6. The engineered PAL enzyme of claim 5, wherein the wild-type PAL enzyme comprises SEQ ID NO: 28 (JaPAL) or SEQ ID NO: 144 (AtPAL1).
7. The engineered PAL enzyme of claim 6, wherein the engineered PAL enzyme comprises SEQ ID NO: 145 (JaPALF140H_S112I), SEQ ID NO: 146 (AtPAL1F144H_S116I), a sequence having at least 90% identity to SEQ ID NO: 145, or a sequence having at least 90% identity to SEQ ID NO: 146.
8. The engineered PAL enzyme of claim 1, wherein the engineered PAL enzyme further comprises at least one additional mutation relative to the wild-type enzyme at a position corresponding to residue 102, 121, 138, 267, 444, 448, or 500 of SEQ ID NO: 28.
9. A polynucleotide encoding the engineered PAL enzyme of claim 1.
10. A construct comprising a promoter operably linked to the polynucleotide of claim 9.
11. A vector comprising the polynucleotide of claim 9.
12. A cell comprising the polynucleotide of claim 9.
13. A seed comprising the polynucleotide of claim 9.
14. A plant comprising the engineered PAL enzyme of claim 1.
15. The plant of claim 14, wherein the plant:
a) produces a greater quantity of lignin as compared to a control plant;
b) produces a greater quantity of phenylpropanoid-derived compounds as compared to a control plant; and/or
c) assimilates a greater quantity of carbon dioxide (CO2) as compared to a control plant.
16. The plant of claim 14, wherein the plant is a non-grass land plant.
17. The plant of claim 14, further comprising:
a) an engineered 3-deoxy-D-arabino-heptulosonate 7-phosphate synthase enzyme that comprises one or more mutation relative to a wild-type enzyme at a position corresponding to residue 109, 114, 159, 240, 244, 245, 247, 248, 319, 322, or 348 of SEQ ID NO: 152;
b) an engineered arogenate dehydrogenase enzyme comprising a non-acidic amino acid residue at a position corresponding to residue 220 of SEQ ID NO: 153; or
c) an engineered prephenate dehydrogenase enzyme comprising an aspartic acid (D) or glutamic acid (E) at a position corresponding to residue 220 of SEQ ID NO: 154.

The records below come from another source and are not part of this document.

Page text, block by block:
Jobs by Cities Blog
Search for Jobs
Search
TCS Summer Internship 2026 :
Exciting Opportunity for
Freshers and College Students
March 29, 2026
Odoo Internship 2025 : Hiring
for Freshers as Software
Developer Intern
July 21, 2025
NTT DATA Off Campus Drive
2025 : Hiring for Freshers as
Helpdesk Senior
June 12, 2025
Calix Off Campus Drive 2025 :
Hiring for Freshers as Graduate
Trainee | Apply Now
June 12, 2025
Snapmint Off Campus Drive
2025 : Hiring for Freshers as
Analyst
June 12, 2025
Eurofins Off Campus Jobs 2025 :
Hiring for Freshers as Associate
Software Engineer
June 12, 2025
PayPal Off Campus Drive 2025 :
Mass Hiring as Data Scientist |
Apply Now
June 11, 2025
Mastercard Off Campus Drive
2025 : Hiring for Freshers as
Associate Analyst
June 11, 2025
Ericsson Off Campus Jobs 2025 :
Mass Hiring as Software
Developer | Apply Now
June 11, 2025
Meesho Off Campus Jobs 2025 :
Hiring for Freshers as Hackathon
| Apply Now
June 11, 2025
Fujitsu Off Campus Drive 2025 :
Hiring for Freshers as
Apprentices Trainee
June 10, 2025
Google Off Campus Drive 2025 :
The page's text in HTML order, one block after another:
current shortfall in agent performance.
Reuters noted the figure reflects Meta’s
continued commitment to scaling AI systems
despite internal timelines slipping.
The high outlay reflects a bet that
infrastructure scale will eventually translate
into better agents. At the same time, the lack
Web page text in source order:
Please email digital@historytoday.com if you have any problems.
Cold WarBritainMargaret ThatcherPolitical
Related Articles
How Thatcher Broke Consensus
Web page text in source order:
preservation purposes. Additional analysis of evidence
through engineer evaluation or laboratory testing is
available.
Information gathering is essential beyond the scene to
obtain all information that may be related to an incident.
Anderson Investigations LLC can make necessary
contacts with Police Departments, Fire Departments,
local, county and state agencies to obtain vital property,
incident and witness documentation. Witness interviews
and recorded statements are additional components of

18. A method of making the plant of claim 14, the method comprising: introducing a polynucleotide encoding the engineered PAL enzyme into plants and selecting a plant that expresses the engineered PAL enzyme.
19. A method of making the plant of claim 14, the method comprising: editing a gene encoding a wild-type PAL enzyme in the plant to have a mutation at a position corresponding to residue 112 of SEQ ID NO: 28.
20. The method of claim 19, wherein the method further comprises: editing the gene to have a mutation at a position corresponding to residue 140 of SEQ ID NO: 28.
21. A method for producing phenylpropanoid-derived products, the method comprising:
a) growing a plant genetically engineered to express the engineered PAL enzyme of claim 1; and
b) purifying phenylpropanoid-derived products produced by the plant.
22. A method for sequestering CO2, the method comprising growing a plant genetically engineered to express the engineered PAL enzyme of claim 1.